Abstract
1 Cardioselective and non-selective β-blockers affect to a different degree several aspects of the circulatory homeostasis. The evidence available in this regard has been evaluated and the possible clinical importance of these differences has been discussed.
2 Venous return is partly regulated by β-receptors (possibly of the β2 type) in the venous resistance vessels. Differences in blockade of venous return by the two classes of β-blockers may, therefore, influence the degree of increase in left ventricular size, left ventricular end diastolic BPs and stroke volume during β-blockade.
3 At the first part of the dose-response curve, non-selective β-blockers seem to block more effectively renin release than cardioselective β-blockers.

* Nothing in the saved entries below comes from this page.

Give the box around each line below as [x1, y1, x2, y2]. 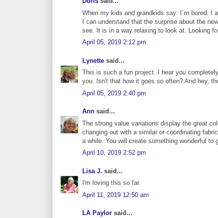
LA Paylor [82, 209, 112, 217]
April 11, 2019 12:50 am [82, 191, 149, 199]
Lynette [82, 56, 104, 64]
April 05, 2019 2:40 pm [82, 89, 146, 97]
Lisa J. [82, 167, 102, 175]
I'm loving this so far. [82, 179, 141, 187]
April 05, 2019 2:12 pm [82, 38, 146, 46]
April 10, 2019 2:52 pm [82, 149, 146, 157]
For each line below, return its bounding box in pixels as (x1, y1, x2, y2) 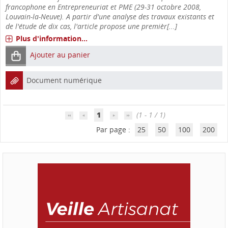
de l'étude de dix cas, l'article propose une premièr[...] (6, 21, 177, 31)
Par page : (96, 124, 132, 134)
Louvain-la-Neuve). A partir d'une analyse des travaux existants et (6, 11, 214, 21)
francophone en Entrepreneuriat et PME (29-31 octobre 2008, (6, 2, 201, 12)
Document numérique (26, 75, 102, 85)
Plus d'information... (16, 33, 88, 43)
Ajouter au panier (30, 49, 90, 60)
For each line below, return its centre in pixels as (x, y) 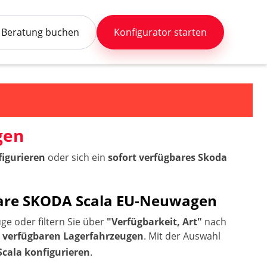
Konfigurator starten (161, 32)
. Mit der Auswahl (182, 236)
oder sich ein (77, 157)
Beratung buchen (41, 32)
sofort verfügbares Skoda (168, 157)
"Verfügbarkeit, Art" (155, 222)
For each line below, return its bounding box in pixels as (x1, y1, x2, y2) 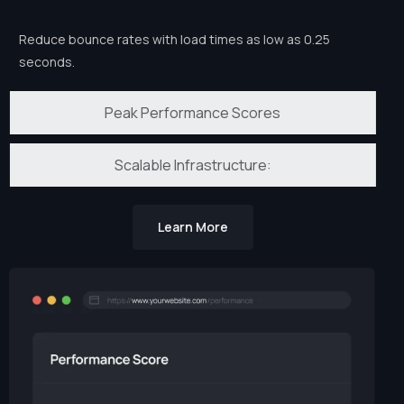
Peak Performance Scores (104, 103, 280, 124)
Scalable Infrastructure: (113, 155, 271, 176)
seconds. (18, 53, 74, 71)
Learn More (156, 218, 227, 236)
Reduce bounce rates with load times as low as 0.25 (18, 31, 329, 49)
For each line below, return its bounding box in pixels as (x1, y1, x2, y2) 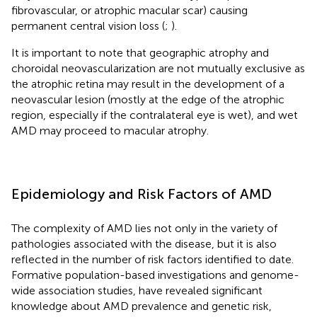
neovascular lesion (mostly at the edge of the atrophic (11, 92, 284, 106)
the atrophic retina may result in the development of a (11, 76, 284, 91)
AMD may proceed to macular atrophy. (11, 123, 209, 137)
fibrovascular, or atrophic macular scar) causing (11, 3, 248, 17)
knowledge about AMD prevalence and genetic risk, (11, 299, 272, 313)
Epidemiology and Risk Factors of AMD (11, 185, 272, 202)
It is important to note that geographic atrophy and (11, 45, 269, 59)
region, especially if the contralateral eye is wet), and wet (11, 108, 298, 122)
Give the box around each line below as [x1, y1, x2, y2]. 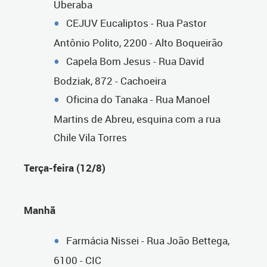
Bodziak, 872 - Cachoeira [54, 74, 166, 88]
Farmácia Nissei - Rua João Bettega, [66, 234, 229, 248]
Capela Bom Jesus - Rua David [66, 54, 204, 69]
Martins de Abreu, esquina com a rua [54, 112, 221, 126]
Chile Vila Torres [54, 131, 127, 145]
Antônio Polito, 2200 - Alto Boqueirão [54, 36, 223, 50]
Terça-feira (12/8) [24, 161, 105, 175]
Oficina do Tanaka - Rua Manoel [66, 92, 210, 107]
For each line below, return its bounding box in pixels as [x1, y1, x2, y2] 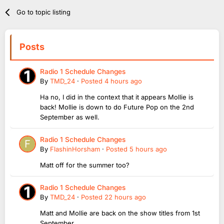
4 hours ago [104, 76, 142, 85]
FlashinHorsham [50, 144, 100, 153]
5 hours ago [129, 144, 167, 153]
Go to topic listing [16, 7, 71, 16]
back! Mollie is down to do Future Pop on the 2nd [40, 102, 194, 111]
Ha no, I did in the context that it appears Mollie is [40, 92, 193, 101]
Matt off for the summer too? [40, 160, 129, 169]
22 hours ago [104, 192, 146, 201]
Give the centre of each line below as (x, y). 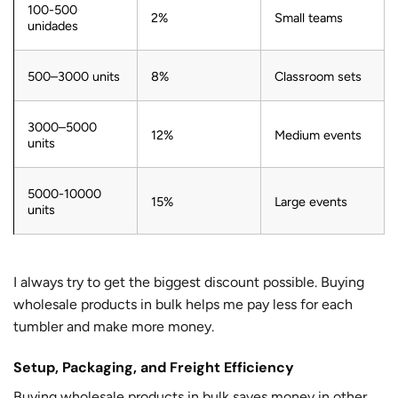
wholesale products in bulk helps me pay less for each (183, 305)
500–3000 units (74, 76)
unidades (53, 25)
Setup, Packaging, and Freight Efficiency (154, 368)
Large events (311, 201)
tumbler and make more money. (114, 327)
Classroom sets (318, 76)
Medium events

4 The direction and the extent to which β-blockers `directly' affect total peripheral resistance (TPR), is determined by the resultant of the degree of decrease in TPR by blockade of renin release and the extent of the increase in TPR by blockade of the β2-receptors in the arteriolar wall.
5 The clinical relevance of these differences could be that — especially in the low doses range — non-selective β-blockers may be more `safe' in patients with compromised cardiac function and may be more appropriate for the therapy of high renin hypertension than cardioselective blockers, whereas the latter may be more appropriate for the majority of hypertensive patients who have low-to normal renin hypertension.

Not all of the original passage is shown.